In statistical classification (also the last layer of neural network, also potentially clustering), two main approaches are called the generative approach and the discriminative approach.
Definition
Two major types can be distinguished:
- A generative model is a statistical model of the joint probability distribution $p(x, y|\theta)$ on given observable variable $x$ and target variable $y$;
- Standard examples of linear classifiers, which are a fundamental category of machine learning models, include generative classifiers and discriminative models. Generative classifiers encompass algorithms like the Naive Bayes Classifier and Gaussian Discriminant Analysis (GDA) along with its variations such as Linear Discriminant Analysis (LDA) and Quadratic Discriminant Analysis (QDA). These methods are primarily focused on modeling the probability distributions of the different classes in the dataset and make predictions based on these learned distributions. Generative classifiers are particularly useful when the underlying data generation process is known or can be modeled effectively.
- A generative model for images might capture correlations like "things that look like boats are probably going to appear near things that look like water" and "eyes are unlikely to appear on foreheads." These are very complicated distributions.
- A discriminative model is a model of the conditional probability $P(y\mid x, \theta)$ of the target $y$, given an observation $x$; and Classifiers computed without using a probability model like Support Vector Machine (SVM) are also referred to loosely as "discriminative".

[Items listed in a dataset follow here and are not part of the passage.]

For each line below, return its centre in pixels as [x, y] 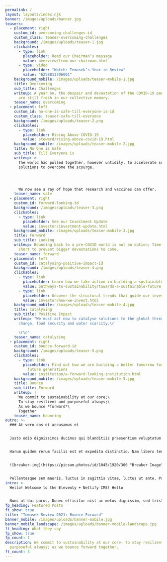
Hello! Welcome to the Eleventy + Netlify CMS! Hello [66, 488]
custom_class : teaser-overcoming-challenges [61, 38]
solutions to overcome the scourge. [56, 167]
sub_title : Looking [34, 240]
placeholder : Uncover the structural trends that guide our [86, 296]
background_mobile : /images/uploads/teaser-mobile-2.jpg [74, 144]
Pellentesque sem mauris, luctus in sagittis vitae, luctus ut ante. [83, 478]
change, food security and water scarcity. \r [66, 323]
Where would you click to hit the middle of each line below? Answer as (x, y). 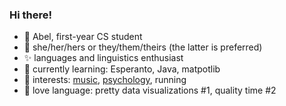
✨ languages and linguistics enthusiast (103, 58)
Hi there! (31, 15)
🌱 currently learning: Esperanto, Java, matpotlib (122, 69)
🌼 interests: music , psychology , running (105, 80)
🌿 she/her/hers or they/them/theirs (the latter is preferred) (143, 47)
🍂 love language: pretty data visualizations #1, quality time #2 (150, 90)
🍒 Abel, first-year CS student (83, 37)
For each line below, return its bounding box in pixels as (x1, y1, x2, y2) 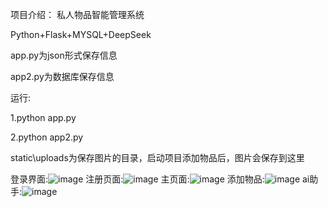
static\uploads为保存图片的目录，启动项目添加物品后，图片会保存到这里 (10, 152, 305, 163)
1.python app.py (10, 112, 77, 123)
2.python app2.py (10, 131, 84, 143)
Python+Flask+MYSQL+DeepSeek (10, 29, 152, 40)
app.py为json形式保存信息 (10, 49, 118, 61)
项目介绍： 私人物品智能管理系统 (10, 9, 145, 20)
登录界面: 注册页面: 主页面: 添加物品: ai (10, 173, 310, 185)
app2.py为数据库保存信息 (10, 71, 115, 82)
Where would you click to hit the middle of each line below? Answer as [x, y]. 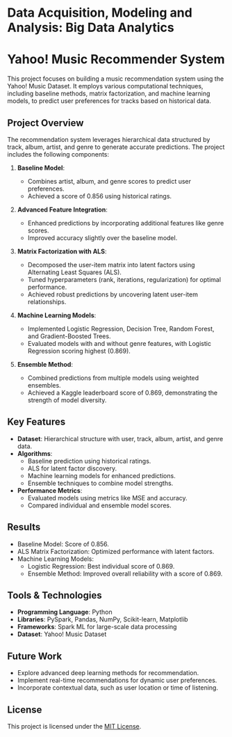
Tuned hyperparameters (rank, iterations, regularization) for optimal [124, 279]
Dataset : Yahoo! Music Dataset [62, 634]
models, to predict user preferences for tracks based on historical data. [109, 101]
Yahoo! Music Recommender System [116, 60]
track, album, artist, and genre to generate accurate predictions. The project [116, 147]
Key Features [36, 422]
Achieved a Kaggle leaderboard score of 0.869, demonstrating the [122, 393]
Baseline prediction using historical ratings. [89, 461]
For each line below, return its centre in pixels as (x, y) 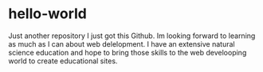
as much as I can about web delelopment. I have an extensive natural (122, 44)
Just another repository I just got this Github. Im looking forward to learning (132, 36)
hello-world (48, 14)
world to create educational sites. (63, 61)
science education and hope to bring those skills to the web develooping (128, 52)
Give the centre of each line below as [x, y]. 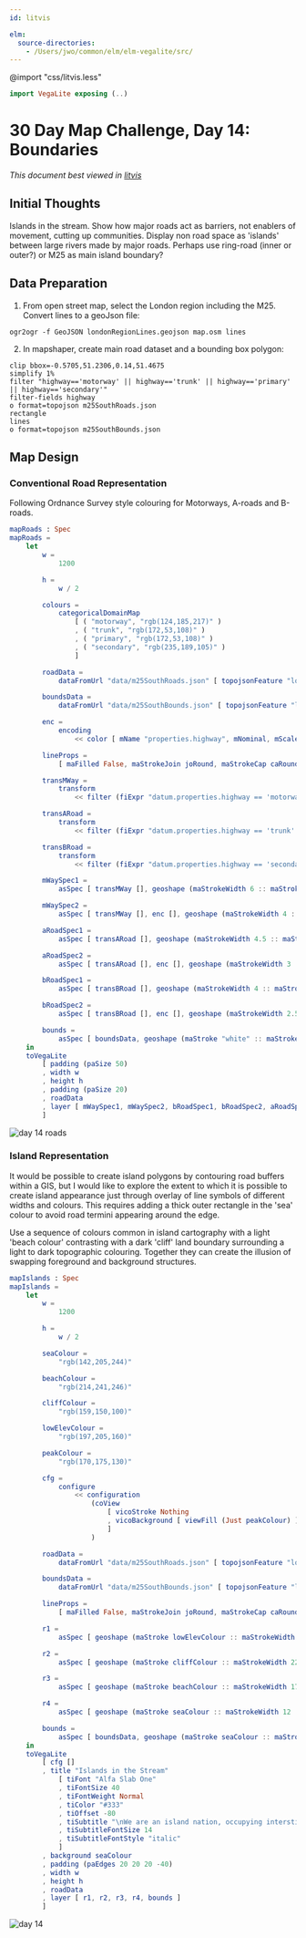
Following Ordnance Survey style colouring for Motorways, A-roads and [144, 503]
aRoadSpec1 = [67, 930]
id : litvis [30, 18]
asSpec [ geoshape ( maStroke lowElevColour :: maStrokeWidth [177, 1637]
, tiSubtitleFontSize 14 [105, 1830]
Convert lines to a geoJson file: [81, 315]
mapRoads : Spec [40, 530]
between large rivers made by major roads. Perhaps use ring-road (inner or [151, 245]
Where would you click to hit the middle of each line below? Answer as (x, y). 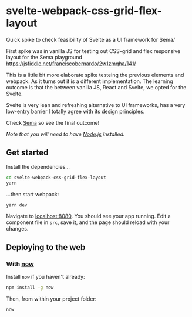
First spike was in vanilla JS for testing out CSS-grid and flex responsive (93, 51)
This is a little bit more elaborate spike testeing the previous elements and (95, 75)
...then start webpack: (33, 194)
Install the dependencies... (38, 166)
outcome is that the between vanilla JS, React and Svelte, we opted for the (96, 87)
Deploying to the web (46, 247)
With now (20, 264)
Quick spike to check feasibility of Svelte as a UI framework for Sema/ (91, 39)
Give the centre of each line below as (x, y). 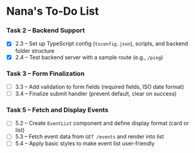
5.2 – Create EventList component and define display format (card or (102, 123)
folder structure (35, 51)
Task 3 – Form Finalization (46, 73)
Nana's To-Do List (53, 11)
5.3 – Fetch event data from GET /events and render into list (90, 136)
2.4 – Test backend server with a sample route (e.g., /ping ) (89, 57)
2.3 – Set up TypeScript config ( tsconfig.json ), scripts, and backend (101, 43)
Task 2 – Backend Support (46, 31)
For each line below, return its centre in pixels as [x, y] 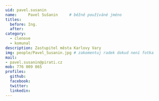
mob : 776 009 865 [24, 67]
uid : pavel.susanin [26, 10]
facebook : [20, 81]
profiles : [16, 72]
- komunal [20, 43]
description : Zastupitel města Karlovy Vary [53, 48]
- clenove [20, 39]
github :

- On the other hand, discriminative models are another category of linear classifiers. Examples of discriminative models include Linear Regression, Logistic Regression, and Support Vector Machines (SVM). These models concentrate on directly learning the decision boundary that separates different classes in the data. Unlike generative classifiers, discriminative models do not explicitly model the underlying data distributions but rather aim to find the optimal decision boundary that best separates the data points of various classes. Each of these linear classifiers has its unique characteristics and applications, making them essential tools in various machine learning and data classification tasks.
- In contrast, a discriminative model might learn the difference between "sailboat" or "not sailboat" by just looking for a few tell-tale patterns. It could ignore many of the correlations that the generative model must get right.